“啊……”,唐云意发出猫叫般的声音后再也发不出声了。盛桉掐着他的脖子,把他提起来,双脚离地五寸。看似精瘦的盛桉,膂力令人,精壮的肌肉下,蕴含巨大的能量。

    唐云意的脸变成青紫色,胸腔因为缺氧而疼痛起来。他不断捶打盛桉。

    “帮你的人是谁?”

    唐云意像个上吊的人,不断挣扎双脚。盛桉见他缺氧翻白眼,用力一甩,把他甩出去了。

    在茅房前,唐云意像溺水得救的人,爆发出强大的求生欲,不断大口吸气。茅厕里的臭味涌入口腔,填满肺部,那滋味别提多酸爽了。

    “你有病?我是你的小娇妻?见人就打”,简直是把他当成小娇妻了,家暴男。

    盛桉从怀里掏出诏令,冷漠得没有一丝温度的扔到唐云意身上。

    “你有病?我不需要你补偿,老子有钱”,唐云意以为盛桉扔的是钱票。

    “你的挂职令,后天,准时去大理寺挂职。查不出来……”,盛桉真去茅厕里的东西一样,来也匆匆,去也匆匆。

    唐云意像一摊软泥散在地上。果不其然,他要去挂职了。摸不了鱼了,也吃不到大饼了。

    万籁寂静,浸了水的月亮躲进云层了,只留下几颗黯淡的星星,星空变成铁蓝色。

    阴暗的地窖里,只留下一个两个碗口宽的通风口,廊檐下的灯隐隐的透过微小的窗口照射进来。

    地面上躺了一个人,嘴巴被一条黑布缠住,脸色发白,衣服僵硬,像是被汗水湿透之后,又在一个极高的温度下被烘干,硬邦邦的。

    男人躺在地上,气若游丝。刚刚经过生死一般的轮回,几乎耗尽了他所有的精力。那股火架上炙烤般的疼痛将他折磨得不成人形。以腹腔为中心,向四周辐射,火一般的炙烤他的皮肤,他整个好像烧了起来。他死死的咬住口中的布条,不让自己发出一丝微弱的痛苦呻吟声。

    仿佛过了一个春秋,他在大火焚烧般的折磨下短暂熬过了一劫。身上的汗水在疼痛时沁出,在烈火焚烧时,烧干殆尽。

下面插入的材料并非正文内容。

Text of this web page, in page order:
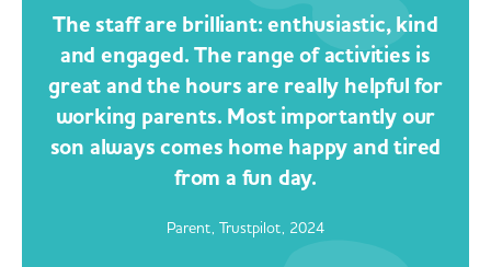
The staff are brilliant: enthusiastic, kind
and engaged. The range of activities is
great and the hours are really helpful for
working parents. Most importantly our
son always comes home happy and tired
from a fun day.
Parent, Trustpilot, 2024

    疼痛过去,他平躺在地面上,两眼无神的望着黑漆漆的头顶。似乎,身上的疼痛在布满伤口的皮肤上微不足道。

    长长的叹息声回荡在黑暗里,却在途中突然扭曲起来。地上的男人突然狰狞起来,新一轮的折磨来了,像飓风暴雨,将他裹挟起来。

    男人死死的咬住嘴里的黑布,他甚至能清晰的感受到,嘴里那块黑布条被他咬得稀巴烂了。

    剧烈的疼痛撕裂着他,他感觉自己快要燃烧起来了,皮肤滚烫,五脏滚烫,血液沸腾。他凭借坚强的意识和顽强的生命力,就算血丝从洁白的牙齿里渗出来,他也不敢发出一丝微弱的痛苦呻吟声。

    汗水流了又蒸发干了。他如一条死鱼搁浅在沙滩上,有气无力。这一夜,如此反复的折磨,痛不欲生。往事如走马灯一样,强制的进入大脑,那些屈辱化成一道坚硬的墙,把他的心围起来。

    属于晨曦的光线从小小的窗口里投射进来,尘糜在空气中浮动,一柱光线打在他的身上。

    男人缓缓睁开眼睛,虚弱的笑了一声。脱胎换骨般的重生。

    男人抬起手挡住过强的光线,却在光影中瞪大的眼睛,眼珠里闪过浓浓的难以置信,眼珠子因为震惊,凸出眼眶。

    他的手在一夜之间好像蛇脱蜕一样,轻而易举的剥下一层脆皮。男人猛然起身,他的身上全是脱了蜕一样的死皮,就连他的脸上也能随意剥下一层皮,没有丝毫苦楚。

    这……男人摸向胸口,原来它有脱胎换骨之效。男人在暗室里无声地笑起来,笑得畅快。熬过之后,他的体内如同一座休眠的火山,里面蕴含了巨大的能量,只等激活。

    金灵卫

    付离尝试着从床上撑起来,床头有一副拐杖,借助拐杖,他勉强站起来。这几天,他借着养伤,再次催动体内真气,尾椎处的印记似乎沉睡了过去。火红色的皮肤似乎成为他的一种病状,如水过无痕,没有踪迹可查。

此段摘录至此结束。